Estaba en ellos, en el rincón más escondido del establo, donde la luz del sol se filtraba a través de las grietas del techo creando un polvo dorado en el aire.
Allí estaba ella, Hailey. Mi cuñada.
La hermana menor de mi esposa, una flor de ciudad que no encajaba en este rudo paisaje.
Estaba allí, desnuda, siendo follada por uno de mis empleados, un muchacho treinta años más joven que yo, de nombre Javier.
La vi arquear la espalda, empujando sus nalgas hacia atrás para recibir mejor la verga del joven.

Sus gemidos, aunque apagados, llegaban hasta mí como música perversa.
—Así, más fuerte —escuché que le susurraba ella entre jadeos, y el muchacho, obediente y bestial, la agarró de las caderas con fuerza y comenzó a darle con más violencia, haciendo que sus pechos se balancearan salvajemente.
Me sentí un viejo mirón observando a una mujer tan joven que podría ser mi hija.
Pero joder, no podía apartar la vista. Hailey era una delicia.
Tenía un culo perfecto, redondo y firme, que temblaba con cada embestida.
Sus piernas largas y bronceadas se abrían con una naturalidad que me erizó los pelos de los brazos.

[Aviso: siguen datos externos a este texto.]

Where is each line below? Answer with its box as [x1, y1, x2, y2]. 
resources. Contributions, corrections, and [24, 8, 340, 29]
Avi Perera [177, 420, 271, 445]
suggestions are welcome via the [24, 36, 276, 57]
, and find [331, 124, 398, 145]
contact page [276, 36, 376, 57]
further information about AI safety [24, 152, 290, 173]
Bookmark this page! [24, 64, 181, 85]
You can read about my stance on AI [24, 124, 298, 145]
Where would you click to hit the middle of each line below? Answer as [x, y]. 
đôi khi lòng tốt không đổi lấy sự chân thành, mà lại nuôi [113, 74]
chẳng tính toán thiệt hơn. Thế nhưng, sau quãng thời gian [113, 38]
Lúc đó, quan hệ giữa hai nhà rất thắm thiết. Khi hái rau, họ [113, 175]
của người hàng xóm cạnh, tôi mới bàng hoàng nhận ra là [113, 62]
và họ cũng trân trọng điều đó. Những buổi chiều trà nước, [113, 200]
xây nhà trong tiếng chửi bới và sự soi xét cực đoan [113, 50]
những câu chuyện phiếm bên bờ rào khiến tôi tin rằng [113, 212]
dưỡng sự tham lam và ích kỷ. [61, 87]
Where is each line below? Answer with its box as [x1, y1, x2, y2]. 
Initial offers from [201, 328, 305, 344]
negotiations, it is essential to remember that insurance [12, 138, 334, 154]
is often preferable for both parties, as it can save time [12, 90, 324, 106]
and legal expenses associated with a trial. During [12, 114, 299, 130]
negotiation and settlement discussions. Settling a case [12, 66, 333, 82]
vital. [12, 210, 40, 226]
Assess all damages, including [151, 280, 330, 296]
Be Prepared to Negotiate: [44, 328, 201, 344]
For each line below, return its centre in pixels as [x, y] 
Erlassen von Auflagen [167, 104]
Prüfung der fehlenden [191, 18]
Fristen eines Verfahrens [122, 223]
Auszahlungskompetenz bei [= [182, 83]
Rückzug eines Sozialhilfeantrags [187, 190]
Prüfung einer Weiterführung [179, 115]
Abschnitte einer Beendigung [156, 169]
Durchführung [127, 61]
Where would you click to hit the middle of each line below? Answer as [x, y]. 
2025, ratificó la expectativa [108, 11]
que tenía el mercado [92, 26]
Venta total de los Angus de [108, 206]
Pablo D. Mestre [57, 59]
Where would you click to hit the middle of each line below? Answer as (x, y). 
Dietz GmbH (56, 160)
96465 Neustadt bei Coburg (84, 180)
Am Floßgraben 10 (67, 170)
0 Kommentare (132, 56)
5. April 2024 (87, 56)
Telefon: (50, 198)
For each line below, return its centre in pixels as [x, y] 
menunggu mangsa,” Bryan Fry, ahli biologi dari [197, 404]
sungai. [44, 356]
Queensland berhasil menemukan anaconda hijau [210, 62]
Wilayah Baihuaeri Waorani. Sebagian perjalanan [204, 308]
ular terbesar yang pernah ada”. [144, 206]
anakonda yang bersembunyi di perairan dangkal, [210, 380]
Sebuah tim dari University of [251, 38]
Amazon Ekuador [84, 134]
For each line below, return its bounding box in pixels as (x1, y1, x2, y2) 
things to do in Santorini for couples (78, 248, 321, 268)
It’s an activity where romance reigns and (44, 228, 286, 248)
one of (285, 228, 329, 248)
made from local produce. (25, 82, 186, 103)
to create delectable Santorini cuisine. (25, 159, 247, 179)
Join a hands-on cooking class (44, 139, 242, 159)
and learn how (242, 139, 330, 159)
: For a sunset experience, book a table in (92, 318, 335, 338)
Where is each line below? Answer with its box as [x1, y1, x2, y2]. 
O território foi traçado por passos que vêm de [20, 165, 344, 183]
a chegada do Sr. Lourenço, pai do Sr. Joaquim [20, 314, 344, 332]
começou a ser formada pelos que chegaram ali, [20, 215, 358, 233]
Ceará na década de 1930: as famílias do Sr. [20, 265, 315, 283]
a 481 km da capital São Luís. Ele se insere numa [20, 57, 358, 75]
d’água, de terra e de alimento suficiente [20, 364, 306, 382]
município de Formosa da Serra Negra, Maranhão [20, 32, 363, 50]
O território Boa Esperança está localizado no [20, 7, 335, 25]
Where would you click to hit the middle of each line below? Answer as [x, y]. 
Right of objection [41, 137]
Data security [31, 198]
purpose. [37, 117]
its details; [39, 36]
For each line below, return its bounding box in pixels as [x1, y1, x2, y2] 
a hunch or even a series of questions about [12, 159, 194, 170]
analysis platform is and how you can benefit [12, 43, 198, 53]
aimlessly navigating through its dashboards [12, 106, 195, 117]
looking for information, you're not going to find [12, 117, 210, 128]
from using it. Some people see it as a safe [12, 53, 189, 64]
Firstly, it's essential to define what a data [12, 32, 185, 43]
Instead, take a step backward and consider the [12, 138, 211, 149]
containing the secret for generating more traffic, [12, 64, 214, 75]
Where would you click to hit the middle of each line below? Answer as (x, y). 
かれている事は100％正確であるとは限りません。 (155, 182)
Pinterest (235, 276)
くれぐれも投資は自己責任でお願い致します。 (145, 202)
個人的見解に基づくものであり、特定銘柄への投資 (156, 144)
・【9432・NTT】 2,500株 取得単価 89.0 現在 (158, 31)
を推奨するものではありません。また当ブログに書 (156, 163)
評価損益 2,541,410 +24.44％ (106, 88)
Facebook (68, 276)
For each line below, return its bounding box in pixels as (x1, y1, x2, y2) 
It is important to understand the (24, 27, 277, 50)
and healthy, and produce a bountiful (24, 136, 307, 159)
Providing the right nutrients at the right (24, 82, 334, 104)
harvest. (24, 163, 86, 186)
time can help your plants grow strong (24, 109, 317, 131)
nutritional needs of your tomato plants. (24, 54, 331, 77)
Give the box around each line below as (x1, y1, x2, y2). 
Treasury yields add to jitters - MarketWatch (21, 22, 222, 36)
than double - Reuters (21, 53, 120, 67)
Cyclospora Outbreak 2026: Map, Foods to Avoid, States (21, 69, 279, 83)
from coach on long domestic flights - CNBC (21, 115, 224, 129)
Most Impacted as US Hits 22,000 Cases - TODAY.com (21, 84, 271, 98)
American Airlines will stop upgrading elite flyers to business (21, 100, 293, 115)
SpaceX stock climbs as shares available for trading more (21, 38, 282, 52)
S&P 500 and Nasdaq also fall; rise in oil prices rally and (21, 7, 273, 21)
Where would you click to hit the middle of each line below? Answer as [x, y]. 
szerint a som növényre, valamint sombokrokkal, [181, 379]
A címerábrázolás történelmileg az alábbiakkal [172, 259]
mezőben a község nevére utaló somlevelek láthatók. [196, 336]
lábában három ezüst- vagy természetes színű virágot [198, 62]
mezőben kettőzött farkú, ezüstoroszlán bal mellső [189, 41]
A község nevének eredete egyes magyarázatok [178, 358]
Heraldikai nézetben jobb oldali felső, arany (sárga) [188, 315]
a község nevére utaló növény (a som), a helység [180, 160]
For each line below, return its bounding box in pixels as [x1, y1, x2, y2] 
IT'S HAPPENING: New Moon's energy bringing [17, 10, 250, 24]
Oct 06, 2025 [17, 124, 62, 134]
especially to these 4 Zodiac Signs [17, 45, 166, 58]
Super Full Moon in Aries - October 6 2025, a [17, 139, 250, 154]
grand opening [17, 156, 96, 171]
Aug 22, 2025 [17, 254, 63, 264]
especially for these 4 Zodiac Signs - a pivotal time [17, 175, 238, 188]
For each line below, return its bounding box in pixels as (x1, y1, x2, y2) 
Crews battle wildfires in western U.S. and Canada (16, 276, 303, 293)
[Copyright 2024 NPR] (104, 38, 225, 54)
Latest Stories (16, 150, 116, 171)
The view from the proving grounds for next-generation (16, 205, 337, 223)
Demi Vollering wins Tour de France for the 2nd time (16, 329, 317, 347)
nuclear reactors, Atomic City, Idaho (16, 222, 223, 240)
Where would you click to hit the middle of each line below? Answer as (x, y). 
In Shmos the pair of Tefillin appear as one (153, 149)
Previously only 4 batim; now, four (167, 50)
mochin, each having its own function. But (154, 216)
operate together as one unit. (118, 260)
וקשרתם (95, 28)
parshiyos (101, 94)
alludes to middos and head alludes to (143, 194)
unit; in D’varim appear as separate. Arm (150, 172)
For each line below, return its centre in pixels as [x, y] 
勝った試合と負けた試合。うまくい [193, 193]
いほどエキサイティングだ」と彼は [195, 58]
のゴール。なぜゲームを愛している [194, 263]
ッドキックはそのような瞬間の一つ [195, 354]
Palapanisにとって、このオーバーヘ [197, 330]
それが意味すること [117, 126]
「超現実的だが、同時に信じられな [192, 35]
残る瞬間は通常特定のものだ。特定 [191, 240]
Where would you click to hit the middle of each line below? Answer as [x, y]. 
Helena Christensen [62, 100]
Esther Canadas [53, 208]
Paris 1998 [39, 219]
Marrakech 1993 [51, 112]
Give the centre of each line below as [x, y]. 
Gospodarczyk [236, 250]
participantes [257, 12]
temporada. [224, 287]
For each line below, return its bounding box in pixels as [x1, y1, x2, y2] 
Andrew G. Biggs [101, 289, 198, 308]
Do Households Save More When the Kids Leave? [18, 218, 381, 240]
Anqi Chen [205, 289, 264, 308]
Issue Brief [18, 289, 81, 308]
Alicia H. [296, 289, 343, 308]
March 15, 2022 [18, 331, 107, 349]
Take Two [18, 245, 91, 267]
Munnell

Me ajusté los pantalones, sintiendo cómo mi verga se endurecía bajo la tela áspera del jean.
Era patético.
Un hombre de mi edad, un hacendado, excitándose como un muchacho inútil.
Qué buena puta es.
Qué jodidamente mal estoy por observarla así.
Pero no podía negarlo. Era demasiado excitante.
La manera en que ella movía su cadera, cómo giraba la cabeza para mirar a su amante con ojos llenos de lujuria, cómo sus labios se entreabrían en un rictus de placer puro.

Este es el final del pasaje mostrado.